J’espère que l’exposé du Dr. Brown aidera à accepter notre vulnérabilité non comme une qualité à cultiver (je ne fais pas l’apologie de la fragilité à outrance) mais comme un élément intrinsèque de notre condition d’Homme… limité, imparfait, vulnérable donc… et pourtant infiniment libre.

Le refus de la vulnérabilité en dit tant sur nos sociétés. On parle fréquemment de « personnes vulnérables » : enfants, personnes handicapées, âgées, marginalisées… Bien souvent ces personnes sont stigmatisées (handicap, pathologie, asociabilité) et mises à l’écart dans des milieux spécialisés. Or, après avoir entendu le Dr. Brown décrire son rejet initial de la vulnérabilité, en constatant le succès de son talk, je vois confirmée la thèse d'Yves Pillant selon laquelle cette « mise à l’écart des personnes dites vulnérables n’est que la résonnance d’une société marquée par l’exclusion de la vulnérabilité.[2] »

C’est également l’idée défendue par Julia Kristeva dans sa « Lettre au président de la République » : les personnes handicapées « nous confrontent à l’angoisse de notre propre vulnérabilité, de notre propre incapacité. »

Or la reconnaissance d’autrui dans sa différence déroutante est conditionnée par l’acceptation de notre vulnérabilité… ou pour conclure avec les mots inégalables d’Emmanuel Levinas :


"Seul un moi vulnérable peut aimer autrui " -- Emmanuel Levinas

A bas les masques, les armes, les postures et les illusions de contrôle infini… soyons vrais, humains.

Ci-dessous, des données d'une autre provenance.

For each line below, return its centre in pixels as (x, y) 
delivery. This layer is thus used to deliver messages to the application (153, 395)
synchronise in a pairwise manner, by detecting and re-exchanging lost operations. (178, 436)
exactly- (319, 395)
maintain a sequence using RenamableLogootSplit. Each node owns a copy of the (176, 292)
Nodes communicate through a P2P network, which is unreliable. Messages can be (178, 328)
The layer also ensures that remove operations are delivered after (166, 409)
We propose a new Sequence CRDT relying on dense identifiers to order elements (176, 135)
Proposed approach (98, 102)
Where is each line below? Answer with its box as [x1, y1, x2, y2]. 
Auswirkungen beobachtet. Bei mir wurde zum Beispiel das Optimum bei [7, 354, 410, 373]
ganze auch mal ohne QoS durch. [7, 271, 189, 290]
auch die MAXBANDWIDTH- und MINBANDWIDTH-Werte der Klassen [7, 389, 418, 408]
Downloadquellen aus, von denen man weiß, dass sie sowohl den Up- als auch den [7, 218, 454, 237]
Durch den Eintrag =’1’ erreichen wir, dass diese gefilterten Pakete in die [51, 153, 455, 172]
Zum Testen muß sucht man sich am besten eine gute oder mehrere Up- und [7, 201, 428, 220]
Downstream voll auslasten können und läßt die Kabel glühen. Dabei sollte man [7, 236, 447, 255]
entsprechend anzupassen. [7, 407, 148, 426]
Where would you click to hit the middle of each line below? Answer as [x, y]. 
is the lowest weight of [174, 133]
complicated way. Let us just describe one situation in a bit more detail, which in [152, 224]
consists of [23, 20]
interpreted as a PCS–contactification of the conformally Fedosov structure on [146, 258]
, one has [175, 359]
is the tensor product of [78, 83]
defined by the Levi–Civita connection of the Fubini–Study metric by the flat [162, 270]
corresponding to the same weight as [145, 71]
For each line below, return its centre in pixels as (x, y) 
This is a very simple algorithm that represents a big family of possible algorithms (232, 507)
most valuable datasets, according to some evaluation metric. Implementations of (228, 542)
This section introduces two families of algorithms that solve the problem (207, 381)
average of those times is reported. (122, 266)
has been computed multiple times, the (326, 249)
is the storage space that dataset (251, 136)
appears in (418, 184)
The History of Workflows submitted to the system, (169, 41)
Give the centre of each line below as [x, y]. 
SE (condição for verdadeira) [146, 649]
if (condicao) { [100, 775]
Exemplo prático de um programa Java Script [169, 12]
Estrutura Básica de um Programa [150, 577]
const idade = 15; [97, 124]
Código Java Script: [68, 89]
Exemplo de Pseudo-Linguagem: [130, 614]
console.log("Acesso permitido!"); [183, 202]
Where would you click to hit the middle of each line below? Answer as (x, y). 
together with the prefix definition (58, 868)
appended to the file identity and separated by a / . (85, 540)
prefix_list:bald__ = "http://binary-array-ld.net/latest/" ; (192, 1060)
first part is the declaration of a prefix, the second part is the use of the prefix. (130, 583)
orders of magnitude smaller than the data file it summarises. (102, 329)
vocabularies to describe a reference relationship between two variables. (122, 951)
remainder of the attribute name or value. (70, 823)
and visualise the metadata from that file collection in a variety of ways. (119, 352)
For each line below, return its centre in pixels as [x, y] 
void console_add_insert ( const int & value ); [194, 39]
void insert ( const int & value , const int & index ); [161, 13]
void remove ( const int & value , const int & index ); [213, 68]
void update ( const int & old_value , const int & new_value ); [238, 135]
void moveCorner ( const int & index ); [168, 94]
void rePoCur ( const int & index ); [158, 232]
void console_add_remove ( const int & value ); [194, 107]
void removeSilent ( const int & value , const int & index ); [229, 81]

Vulnérables.







Merci !

  • À mon mari, Paul, de m’avoir initiée au Kintsugi, art japonais de réparation des céramiques brisées avec une laque saupoudrée de poudre d'or

  • À Nathalie Ohana, alias docteur ès inspiration, qui m’a fait découvrir mille et un TED talks passionnants... et qui j'en suis sûre donnera son propre TED talk un jour très prochain!!

  • Last but not least, merci à Stéphanie Binder, chère repêcheuse de virgules oubliées, pour sa relecture attentive


Références [1] Je me demande comment ce genre de personnes ressentent notre vulnérabilité collective face au Corona. Un si petit microbe qui arrête le cours de la planète… [2] Yves Pillant. Une politique de la vulnérabilité est-elle ”pensable” ?. Philosophie. AMU - Aix Marseille Université, 2018.